= DATASET ENTRIES =
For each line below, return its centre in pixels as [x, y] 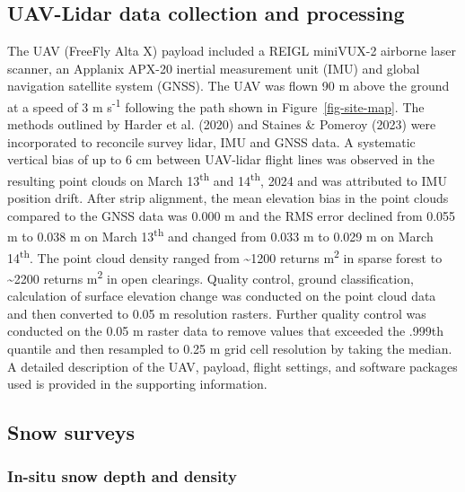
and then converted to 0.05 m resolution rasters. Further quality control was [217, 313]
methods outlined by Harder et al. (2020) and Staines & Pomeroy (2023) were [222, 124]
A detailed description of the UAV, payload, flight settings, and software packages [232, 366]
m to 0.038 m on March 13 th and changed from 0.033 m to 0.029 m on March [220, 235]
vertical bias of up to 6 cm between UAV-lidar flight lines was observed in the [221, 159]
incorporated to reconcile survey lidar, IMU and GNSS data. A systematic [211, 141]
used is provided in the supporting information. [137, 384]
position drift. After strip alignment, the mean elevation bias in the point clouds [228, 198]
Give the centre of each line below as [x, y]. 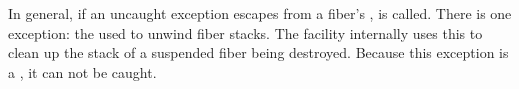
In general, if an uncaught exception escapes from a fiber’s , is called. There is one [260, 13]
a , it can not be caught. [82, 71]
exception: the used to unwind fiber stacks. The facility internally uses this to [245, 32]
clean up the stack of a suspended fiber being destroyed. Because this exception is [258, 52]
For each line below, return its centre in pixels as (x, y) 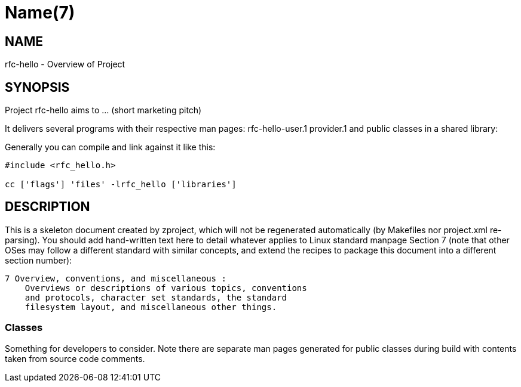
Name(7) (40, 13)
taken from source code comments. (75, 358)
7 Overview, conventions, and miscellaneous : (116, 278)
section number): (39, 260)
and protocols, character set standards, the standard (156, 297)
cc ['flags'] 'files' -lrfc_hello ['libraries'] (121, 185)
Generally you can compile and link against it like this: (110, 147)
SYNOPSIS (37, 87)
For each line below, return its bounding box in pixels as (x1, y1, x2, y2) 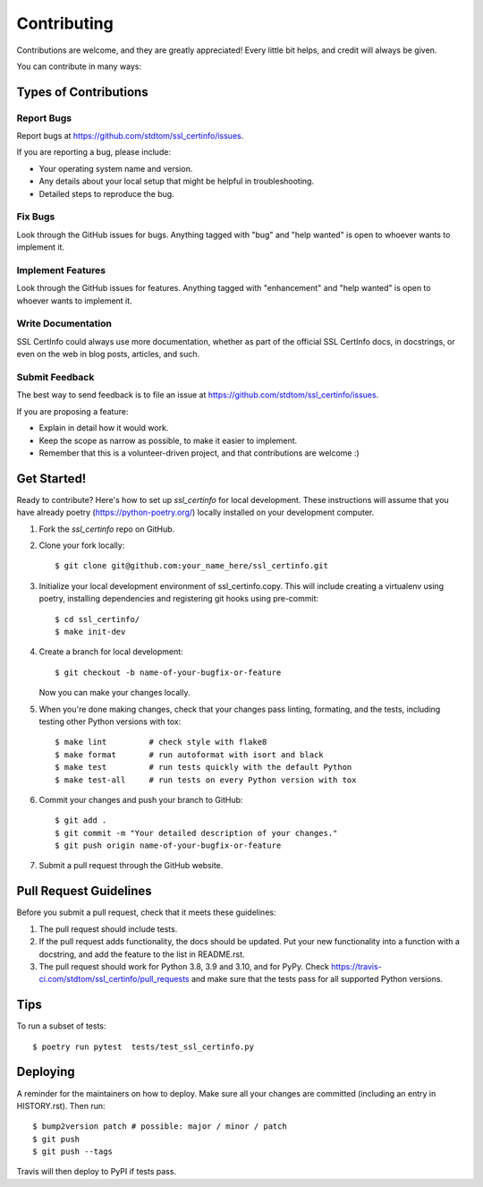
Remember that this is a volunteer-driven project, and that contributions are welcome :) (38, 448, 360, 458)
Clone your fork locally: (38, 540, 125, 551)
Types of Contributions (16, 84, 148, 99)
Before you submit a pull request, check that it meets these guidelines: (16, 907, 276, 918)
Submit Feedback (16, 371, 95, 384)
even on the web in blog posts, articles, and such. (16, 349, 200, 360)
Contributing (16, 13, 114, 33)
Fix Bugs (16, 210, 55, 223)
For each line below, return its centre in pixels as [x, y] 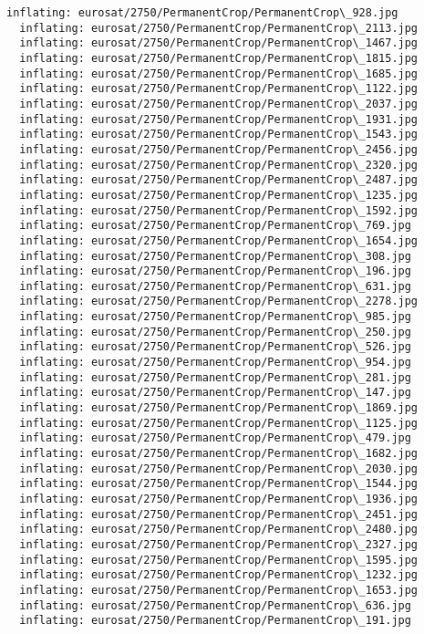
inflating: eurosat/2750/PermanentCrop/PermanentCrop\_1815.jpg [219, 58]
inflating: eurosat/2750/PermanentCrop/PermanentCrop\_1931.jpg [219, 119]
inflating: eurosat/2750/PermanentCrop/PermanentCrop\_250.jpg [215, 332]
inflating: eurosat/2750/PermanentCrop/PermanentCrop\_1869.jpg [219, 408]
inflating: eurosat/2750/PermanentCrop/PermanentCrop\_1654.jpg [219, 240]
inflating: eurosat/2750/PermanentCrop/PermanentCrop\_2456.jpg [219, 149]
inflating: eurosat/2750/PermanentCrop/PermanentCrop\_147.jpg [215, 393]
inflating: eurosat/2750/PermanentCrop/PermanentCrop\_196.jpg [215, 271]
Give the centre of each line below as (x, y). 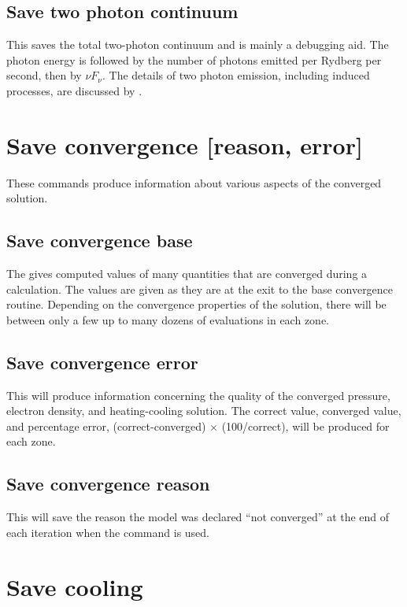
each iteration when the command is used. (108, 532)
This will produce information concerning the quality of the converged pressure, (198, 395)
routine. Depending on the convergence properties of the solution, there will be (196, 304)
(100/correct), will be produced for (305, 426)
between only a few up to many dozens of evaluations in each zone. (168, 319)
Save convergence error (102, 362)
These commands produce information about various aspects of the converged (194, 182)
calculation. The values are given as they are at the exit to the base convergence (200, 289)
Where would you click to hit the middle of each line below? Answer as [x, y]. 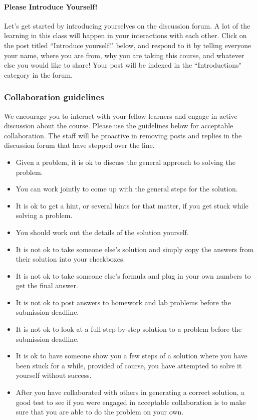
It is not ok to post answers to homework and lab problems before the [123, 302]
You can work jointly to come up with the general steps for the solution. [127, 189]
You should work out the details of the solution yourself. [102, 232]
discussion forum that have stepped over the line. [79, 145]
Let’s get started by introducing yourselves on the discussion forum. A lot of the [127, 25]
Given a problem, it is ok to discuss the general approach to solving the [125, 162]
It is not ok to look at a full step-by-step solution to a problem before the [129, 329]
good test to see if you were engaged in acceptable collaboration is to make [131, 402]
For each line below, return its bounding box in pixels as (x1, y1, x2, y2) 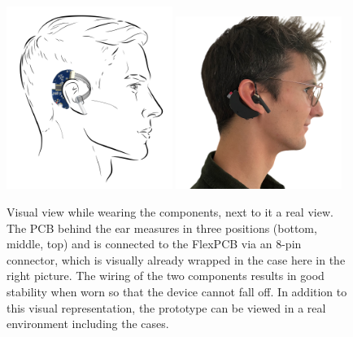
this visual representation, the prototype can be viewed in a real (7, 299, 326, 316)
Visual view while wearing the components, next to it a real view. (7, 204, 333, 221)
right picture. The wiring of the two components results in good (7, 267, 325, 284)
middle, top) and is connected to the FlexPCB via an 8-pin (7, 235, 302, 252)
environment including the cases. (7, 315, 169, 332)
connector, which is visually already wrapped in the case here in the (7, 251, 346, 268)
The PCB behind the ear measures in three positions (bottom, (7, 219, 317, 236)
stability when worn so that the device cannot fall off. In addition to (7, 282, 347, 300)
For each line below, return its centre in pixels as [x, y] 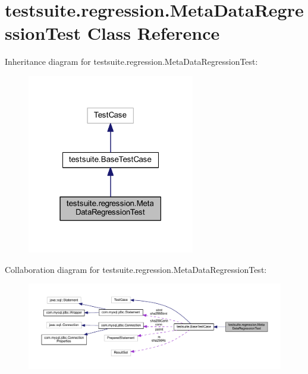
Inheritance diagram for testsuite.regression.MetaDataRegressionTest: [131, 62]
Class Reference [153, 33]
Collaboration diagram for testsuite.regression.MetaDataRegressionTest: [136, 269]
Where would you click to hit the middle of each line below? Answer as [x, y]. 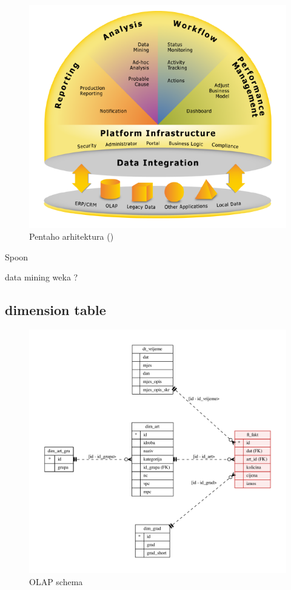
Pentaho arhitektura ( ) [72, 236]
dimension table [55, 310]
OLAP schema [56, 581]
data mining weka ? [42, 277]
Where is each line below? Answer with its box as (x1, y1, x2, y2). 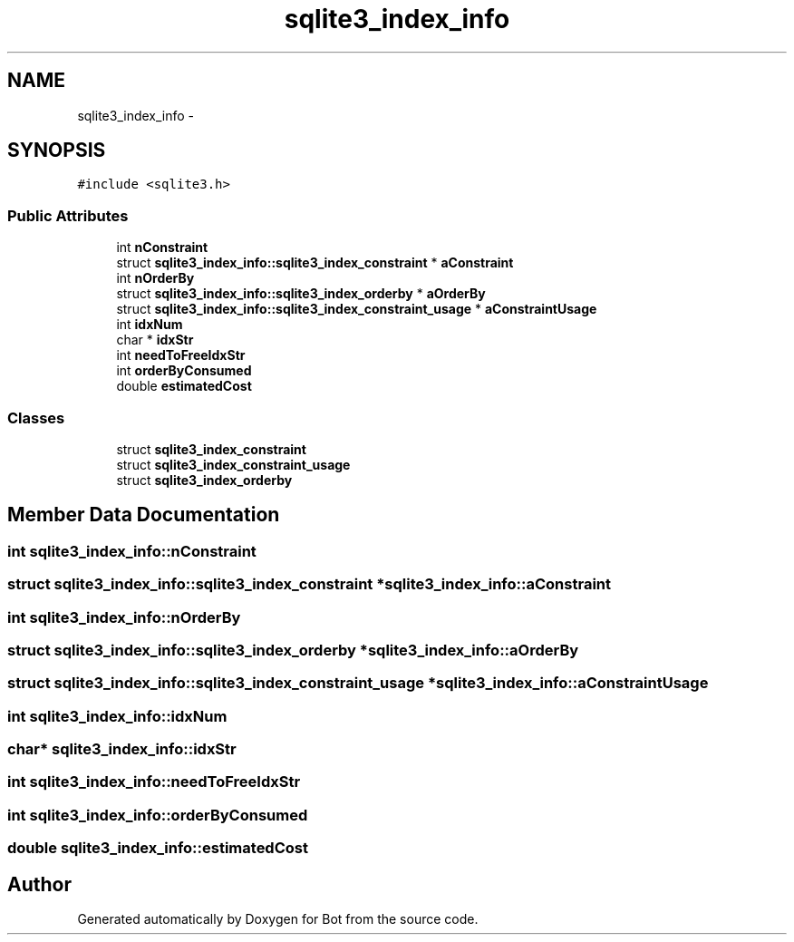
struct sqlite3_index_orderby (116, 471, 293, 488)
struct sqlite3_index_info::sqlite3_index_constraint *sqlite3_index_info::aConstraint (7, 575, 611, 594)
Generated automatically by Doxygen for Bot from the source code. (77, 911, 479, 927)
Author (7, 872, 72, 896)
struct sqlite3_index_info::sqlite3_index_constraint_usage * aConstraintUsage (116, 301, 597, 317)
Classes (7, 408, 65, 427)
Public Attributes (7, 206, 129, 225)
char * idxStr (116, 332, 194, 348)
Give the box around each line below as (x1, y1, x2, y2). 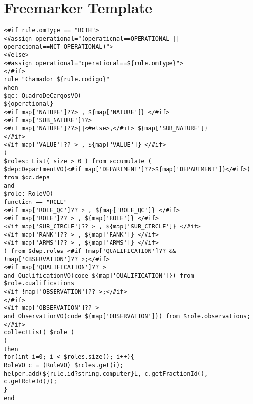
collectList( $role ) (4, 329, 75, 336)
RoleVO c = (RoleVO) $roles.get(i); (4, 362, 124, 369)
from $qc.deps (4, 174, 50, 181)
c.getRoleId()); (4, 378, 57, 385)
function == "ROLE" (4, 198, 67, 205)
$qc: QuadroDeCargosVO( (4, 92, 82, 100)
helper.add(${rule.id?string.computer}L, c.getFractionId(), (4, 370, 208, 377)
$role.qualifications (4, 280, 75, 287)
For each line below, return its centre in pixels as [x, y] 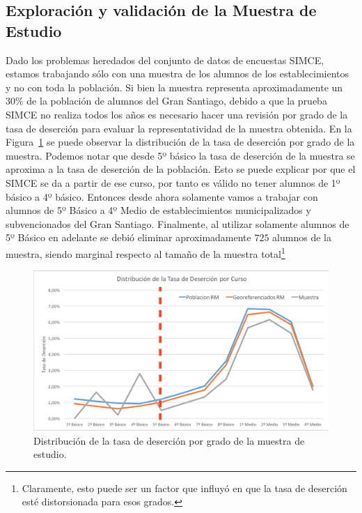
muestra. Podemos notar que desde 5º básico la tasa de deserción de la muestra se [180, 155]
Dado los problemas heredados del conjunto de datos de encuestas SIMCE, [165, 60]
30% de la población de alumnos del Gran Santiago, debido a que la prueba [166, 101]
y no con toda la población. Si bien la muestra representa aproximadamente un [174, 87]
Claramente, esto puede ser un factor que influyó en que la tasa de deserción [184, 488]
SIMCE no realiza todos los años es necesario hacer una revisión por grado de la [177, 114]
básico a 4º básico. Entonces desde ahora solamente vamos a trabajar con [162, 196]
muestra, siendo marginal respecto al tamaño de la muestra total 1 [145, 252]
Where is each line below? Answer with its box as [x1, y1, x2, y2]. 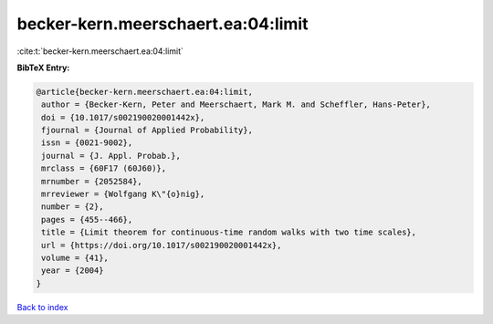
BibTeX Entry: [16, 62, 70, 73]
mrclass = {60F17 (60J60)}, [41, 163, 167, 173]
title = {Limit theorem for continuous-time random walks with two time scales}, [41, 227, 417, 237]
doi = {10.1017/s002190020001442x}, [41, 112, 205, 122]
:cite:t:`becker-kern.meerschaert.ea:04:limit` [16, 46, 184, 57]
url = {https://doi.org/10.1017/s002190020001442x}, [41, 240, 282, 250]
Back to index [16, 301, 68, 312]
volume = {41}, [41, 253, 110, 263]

= TASK STATEMENT =
Could the material above be given again exactly, pictures excluded?

= OUTPUT =
For each line below, return its centre in pixels as [x, y] 
and then converted to 0.05 m resolution rasters. Further quality control was [217, 313]
methods outlined by Harder et al. (2020) and Staines & Pomeroy (2023) were [222, 124]
A detailed description of the UAV, payload, flight settings, and software packages [232, 366]
m to 0.038 m on March 13 th and changed from 0.033 m to 0.029 m on March [220, 235]
vertical bias of up to 6 cm between UAV-lidar flight lines was observed in the [221, 159]
incorporated to reconcile survey lidar, IMU and GNSS data. A systematic [211, 141]
used is provided in the supporting information. [137, 384]
position drift. After strip alignment, the mean elevation bias in the point clouds [228, 198]
Give the centre of each line below as [x, y]. 
In general, if an uncaught exception escapes from a fiber’s , is called. There is one [260, 13]
a , it can not be caught. [82, 71]
exception: the used to unwind fiber stacks. The facility internally uses this to [245, 32]
clean up the stack of a suspended fiber being destroyed. Because this exception is [258, 52]
For each line below, return its centre in pixels as (x, y) 
Name(7) (40, 13)
taken from source code comments. (75, 358)
7 Overview, conventions, and miscellaneous : (116, 278)
section number): (39, 260)
and protocols, character set standards, the standard (156, 297)
cc ['flags'] 'files' -lrfc_hello ['libraries'] (121, 185)
Generally you can compile and link against it like this: (110, 147)
SYNOPSIS (37, 87)
For each line below, return its bounding box in pixels as (x1, y1, x2, y2) 
Remember that this is a volunteer-driven project, and that contributions are welcome :) (38, 448, 360, 458)
Clone your fork locally: (38, 540, 125, 551)
Types of Contributions (16, 84, 148, 99)
Before you submit a pull request, check that it meets these guidelines: (16, 907, 276, 918)
Submit Feedback (16, 371, 95, 384)
even on the web in blog posts, articles, and such. (16, 349, 200, 360)
Contributing (16, 13, 114, 33)
Fix Bugs (16, 210, 55, 223)
For each line below, return its centre in pixels as [x, y] 
inflating: eurosat/2750/PermanentCrop/PermanentCrop\_1815.jpg [219, 58]
inflating: eurosat/2750/PermanentCrop/PermanentCrop\_1931.jpg [219, 119]
inflating: eurosat/2750/PermanentCrop/PermanentCrop\_250.jpg [215, 332]
inflating: eurosat/2750/PermanentCrop/PermanentCrop\_1869.jpg [219, 408]
inflating: eurosat/2750/PermanentCrop/PermanentCrop\_1654.jpg [219, 240]
inflating: eurosat/2750/PermanentCrop/PermanentCrop\_2456.jpg [219, 149]
inflating: eurosat/2750/PermanentCrop/PermanentCrop\_147.jpg [215, 393]
inflating: eurosat/2750/PermanentCrop/PermanentCrop\_196.jpg [215, 271]
Give the centre of each line below as (x, y). 
each iteration when the command is used. (108, 532)
This will produce information concerning the quality of the converged pressure, (198, 395)
routine. Depending on the convergence properties of the solution, there will be (196, 304)
(100/correct), will be produced for (305, 426)
between only a few up to many dozens of evaluations in each zone. (168, 319)
Save convergence error (102, 362)
These commands produce information about various aspects of the converged (194, 182)
calculation. The values are given as they are at the exit to the base convergence (200, 289)
Where would you click to hit the middle of each line below? Answer as [x, y]. 
It is not ok to post answers to homework and lab problems before the [123, 302]
You can work jointly to come up with the general steps for the solution. [127, 189]
You should work out the details of the solution yourself. [102, 232]
discussion forum that have stepped over the line. [79, 145]
Let’s get started by introducing yourselves on the discussion forum. A lot of the [127, 25]
Given a problem, it is ok to discuss the general approach to solving the [125, 162]
It is not ok to look at a full step-by-step solution to a problem before the [129, 329]
good test to see if you were engaged in acceptable collaboration is to make [131, 402]
For each line below, return its bounding box in pixels as (x1, y1, x2, y2) 
this visual representation, the prototype can be viewed in a real (7, 299, 326, 316)
Visual view while wearing the components, next to it a real view. (7, 204, 333, 221)
right picture. The wiring of the two components results in good (7, 267, 325, 284)
middle, top) and is connected to the FlexPCB via an 8-pin (7, 235, 302, 252)
environment including the cases. (7, 315, 169, 332)
connector, which is visually already wrapped in the case here in the (7, 251, 346, 268)
The PCB behind the ear measures in three positions (bottom, (7, 219, 317, 236)
stability when worn so that the device cannot fall off. In addition to (7, 282, 347, 300)
For each line below, return its centre in pixels as [x, y] 
Inheritance diagram for testsuite.regression.MetaDataRegressionTest: [131, 62]
Class Reference [153, 33]
Collaboration diagram for testsuite.regression.MetaDataRegressionTest: [136, 269]
Where would you click to hit the middle of each line below? Answer as [x, y]. 
Pentaho arhitektura ( ) [72, 236]
dimension table [55, 310]
OLAP schema [56, 581]
data mining weka ? [42, 277]
Where is each line below? Answer with its box as (x1, y1, x2, y2). 
struct sqlite3_index_orderby (116, 471, 293, 488)
struct sqlite3_index_info::sqlite3_index_constraint *sqlite3_index_info::aConstraint (7, 575, 611, 594)
Generated automatically by Doxygen for Bot from the source code. (77, 911, 479, 927)
Author (7, 872, 72, 896)
struct sqlite3_index_info::sqlite3_index_constraint_usage * aConstraintUsage (116, 301, 597, 317)
Classes (7, 408, 65, 427)
Public Attributes (7, 206, 129, 225)
char * idxStr (116, 332, 194, 348)
Give the box around each line below as (x1, y1, x2, y2). 
collectList( $role ) (4, 329, 75, 336)
RoleVO c = (RoleVO) $roles.get(i); (4, 362, 124, 369)
from $qc.deps (4, 174, 50, 181)
c.getRoleId()); (4, 378, 57, 385)
function == "ROLE" (4, 198, 67, 205)
$qc: QuadroDeCargosVO( (4, 92, 82, 100)
helper.add(${rule.id?string.computer}L, c.getFractionId(), (4, 370, 208, 377)
$role.qualifications (4, 280, 75, 287)
For each line below, return its centre in pixels as [x, y] 
muestra. Podemos notar que desde 5º básico la tasa de deserción de la muestra se [180, 155]
Dado los problemas heredados del conjunto de datos de encuestas SIMCE, [165, 60]
30% de la población de alumnos del Gran Santiago, debido a que la prueba [166, 101]
y no con toda la población. Si bien la muestra representa aproximadamente un [174, 87]
Claramente, esto puede ser un factor que influyó en que la tasa de deserción [184, 488]
SIMCE no realiza todos los años es necesario hacer una revisión por grado de la [177, 114]
básico a 4º básico. Entonces desde ahora solamente vamos a trabajar con [162, 196]
muestra, siendo marginal respecto al tamaño de la muestra total 1 [145, 252]
Where is each line below? Answer with its box as [x1, y1, x2, y2]. 
BibTeX Entry: [16, 62, 70, 73]
mrclass = {60F17 (60J60)}, [41, 163, 167, 173]
title = {Limit theorem for continuous-time random walks with two time scales}, [41, 227, 417, 237]
doi = {10.1017/s002190020001442x}, [41, 112, 205, 122]
:cite:t:`becker-kern.meerschaert.ea:04:limit` [16, 46, 184, 57]
url = {https://doi.org/10.1017/s002190020001442x}, [41, 240, 282, 250]
Back to index [16, 301, 68, 312]
volume = {41}, [41, 253, 110, 263]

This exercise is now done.